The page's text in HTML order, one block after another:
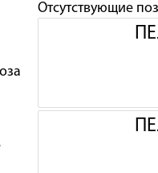
Отсутствующие
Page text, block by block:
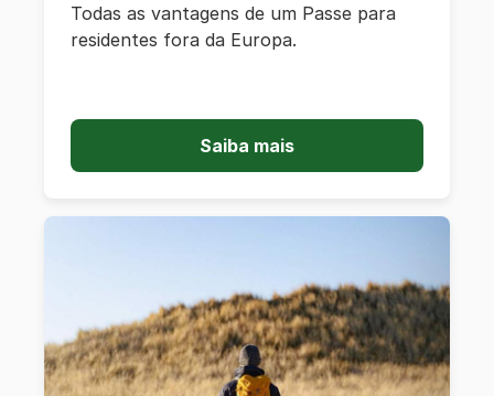
Todas as vantagens de um Passe para
residentes fora da Europa.
Saiba mais
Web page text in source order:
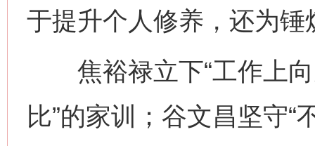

* _TO DO_:
Down to the last line, print the material exactly, but not its pictures.

* _TASK OUTPUT_:
The page's text in HTML order, one block after another:
Отсутствующие
Page text, block by block:
Todas as vantagens de um Passe para
residentes fora da Europa.
Saiba mais
Web page text in source order:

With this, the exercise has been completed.